Lelouchissime, c’es-à-dire nul !
Invraisemblable : la filmographie de Claude Lelouch doit bien compter 50 ou 60 titres et malgré les bides qui succèdent aux bides, il continue de tourner. Cela étant, il ne se fait plus d’illusion sur le succès de ses pensums puisqu’il offre l’entrée de ses dernières parutions aux spectateurs. Il y a quelque chose d’extraordinaire à ça, qui n’est possible que dans le système archi subventionné du cinéma français (quelquefois à bon escient, d’ailleurs) ; Jean-Pierre Mocky qui a connu la même diarrhée filmique est un autre exemple de l’utilisation du système.

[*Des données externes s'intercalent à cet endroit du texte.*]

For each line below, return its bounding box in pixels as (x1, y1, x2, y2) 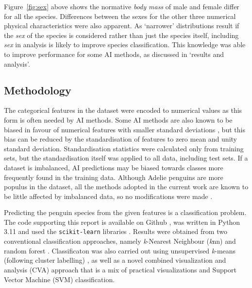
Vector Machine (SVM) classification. (4, 274, 115, 284)
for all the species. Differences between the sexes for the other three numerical (4, 11, 236, 21)
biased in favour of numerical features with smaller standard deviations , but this (4, 124, 245, 134)
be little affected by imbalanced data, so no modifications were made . (4, 191, 213, 201)
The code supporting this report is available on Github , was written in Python (4, 216, 240, 227)
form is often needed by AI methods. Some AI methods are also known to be (4, 114, 233, 125)
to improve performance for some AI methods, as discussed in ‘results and (4, 49, 224, 59)
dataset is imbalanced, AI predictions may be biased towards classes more (4, 162, 223, 172)
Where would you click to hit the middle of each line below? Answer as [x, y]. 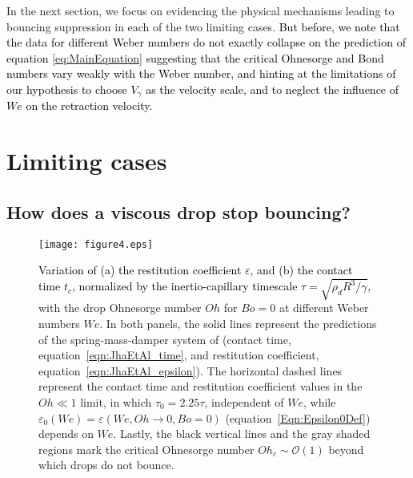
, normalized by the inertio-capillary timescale [184, 286]
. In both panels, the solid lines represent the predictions [238, 323]
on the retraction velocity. [89, 105]
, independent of [244, 401]
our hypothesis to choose [67, 89]
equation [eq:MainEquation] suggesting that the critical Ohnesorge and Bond [195, 57]
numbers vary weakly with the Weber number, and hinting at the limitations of [201, 73]
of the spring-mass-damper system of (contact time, [165, 339]
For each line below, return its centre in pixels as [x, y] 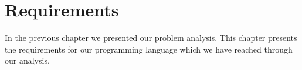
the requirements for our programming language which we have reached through [149, 49]
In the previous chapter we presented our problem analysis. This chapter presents [151, 38]
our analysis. [27, 60]
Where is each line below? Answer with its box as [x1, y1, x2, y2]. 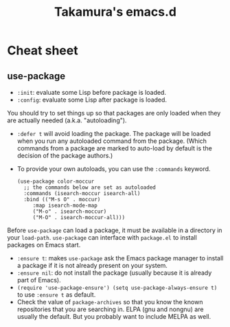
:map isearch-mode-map [32, 202, 97, 209]
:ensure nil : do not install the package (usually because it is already [16, 269, 212, 277]
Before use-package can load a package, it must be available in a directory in [7, 226, 222, 234]
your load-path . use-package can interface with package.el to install [7, 234, 197, 241]
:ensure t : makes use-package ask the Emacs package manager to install [16, 254, 224, 262]
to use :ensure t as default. [16, 291, 96, 299]
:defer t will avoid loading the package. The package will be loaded [16, 130, 211, 137]
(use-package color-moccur [16, 178, 95, 185]
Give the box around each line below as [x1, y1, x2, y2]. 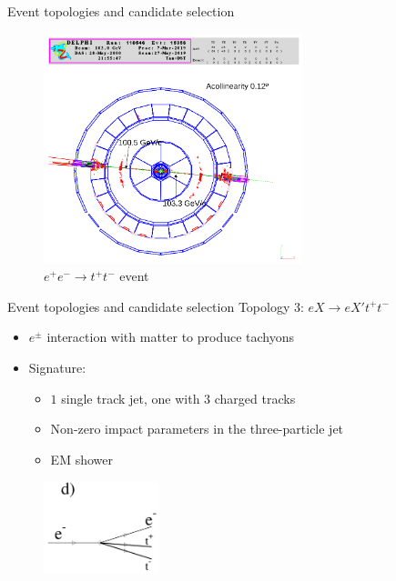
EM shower [50, 449, 113, 468]
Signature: [28, 357, 86, 376]
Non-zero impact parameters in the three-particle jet [50, 419, 344, 438]
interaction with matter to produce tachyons [46, 327, 295, 346]
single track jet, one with [61, 388, 200, 407]
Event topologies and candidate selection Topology [7, 296, 290, 316]
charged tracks [214, 388, 296, 407]
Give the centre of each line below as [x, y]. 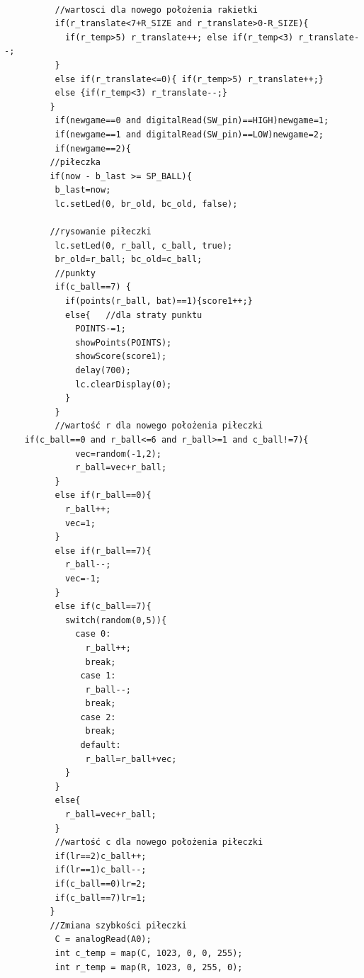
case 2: [98, 717]
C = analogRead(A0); [103, 939]
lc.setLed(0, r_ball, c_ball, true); [144, 245]
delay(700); [103, 371]
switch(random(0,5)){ [116, 620]
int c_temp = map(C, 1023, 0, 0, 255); [149, 953]
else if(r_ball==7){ [103, 551]
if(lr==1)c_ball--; [101, 870]

En tout cas, lorsque j’écrirai ici la nécrologie de Lelouch (si vieux que je suis, il a tout de même dix ans de plus que moi), j’aurai bien du mal à trouver quelques qualités à sa filmographie. Je soustrais à ma hargne, naturellement, La bonne année qui est une sorte de miracle à la fois pour sa construction, son scénario et son interprétation. Mais j’y range le bien mièvre Un homme et une femme qui est une des prémisses de l’idéologie doucereuse qui règne aujourd’hui (des histoires enfantines pour adultes), l’ennuyeux Treize jours en France, le surévalué (qui se veut burlesque) L’aventure c’est l’aventure, le pesant Le chat et la souris. le prétentieux Itinéraire d’un enfant gâté, le verbeux Tout ça pour ça.
Je n’ai pas vu grand chose du cinéma de Lelouch (à peu près tout ce que je cite supra) mais tout ce que j’ai regardé m’a confirmé dans la certitude que c’est une outre gonflée par on ne sait quel vent, qui survit comme un ballon de baudruche lancé au vent capricieux, qui évite miraculeusement toutes les aspérités, gambade et caracole, sautille et brinquebale, s’envole n’importe où ; avant sûrement de se dégonfler piteusement.
Viva la vie, en 1984, date encore de l’époque où Claude Lelouch était pris, par le public, au sérieux. D’ailleurs le réalisateur parvient à réunir sur l’écran des acteurs dont on n’imaginait pas la présence : des acteurs solides, brillants, talentueux ; des gens qui n’étaient pas forcément des copains du réalisateur ou des comédiens essoufflés ou de troisième rang. Dans Viva la vie il y a tout de même Michel Piccoli, Jean-Louis Trintignant, Charles Aznavour ; et la superbe Charlotte Rampling ; et aussi celui qui fut une grande vedette des années d’avant, Raymond Pellegrin.
Tout ça pour ça !, pourrait-on dire en parodiant le réalisateur ; et de fait, Viva la vie, c’est minuscule, c’est ridicule, ce n’est rien. C’est une sorte de récit qui se veut subtil et grave, intelligent et grandiose ; c’est une sorte de gloubi-glouba qui met aux premiers plans les risques qu’affronte le monde et l’intervention des extra-terrestres, dans une sorte de mixture indigeste au demeurant peu compréhensible.
Je suis à peu près certain n’avoir rien compris au film ; je ne suis pas certain que ce soit bien important : ça va, ça vogue, ça oscille n’importe comment, n’importe où et les bons acteurs évoqués ci-dessus font tout ce qu’ils peuvent pour écoper, lors du naufrage, les vagues d’eau qui ont tendance à envahir le pont du navire.
L’utilité est, comme par principe, Lelouchienne : filmer semble être au metteur en scène une telle volupté que le réalisateur fait ce qu’il veut, sans se préoccuper d’autre chose. Tout cela serait tout à fait admirable – en tout cas admissible – s’il y avait par derrière un peu davantage.
Mais il n’y a rien : c’est triste et c’est pauvre. On se demande qui est allé voir ça. Et surtout qui a apprécié le film. Car il paraît qu’il y en a eu.